=== Begin Enclosure ===
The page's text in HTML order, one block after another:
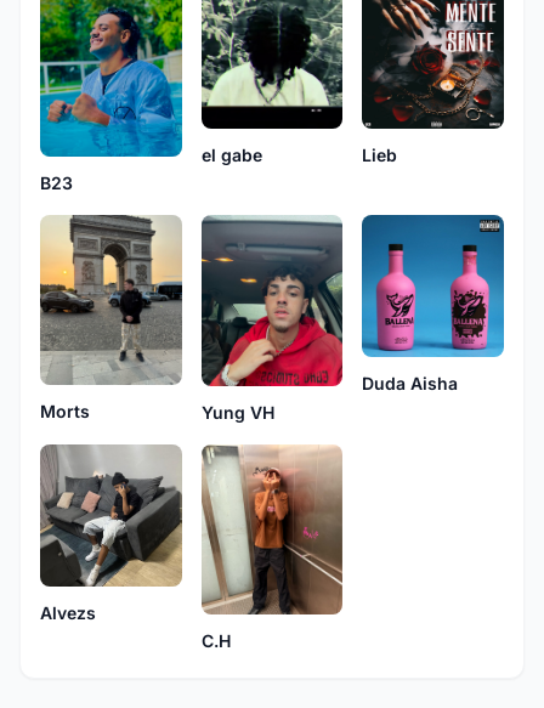
B23
el gabe Lieb
Morts Yung VH
Duda Aisha
Alvezs
C.H
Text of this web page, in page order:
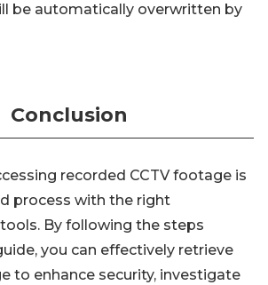
be automatically overwritten by
Conclusion
recorded CCTV footage is
process with the right
By following the steps
you can effectively retrieve
to enhance security, investigate
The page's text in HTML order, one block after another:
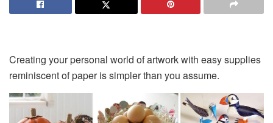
=== End Enclosure ===
# Task description
Output all the data, exactly, without images.

# Answer box
The page's text in HTML order, one block after another:
B23
el gabe Lieb
Morts Yung VH
Duda Aisha
Alvezs
C.H
Text of this web page, in page order:
be automatically overwritten by
Conclusion
recorded CCTV footage is
process with the right
By following the steps
you can effectively retrieve
to enhance security, investigate
The page's text in HTML order, one block after another:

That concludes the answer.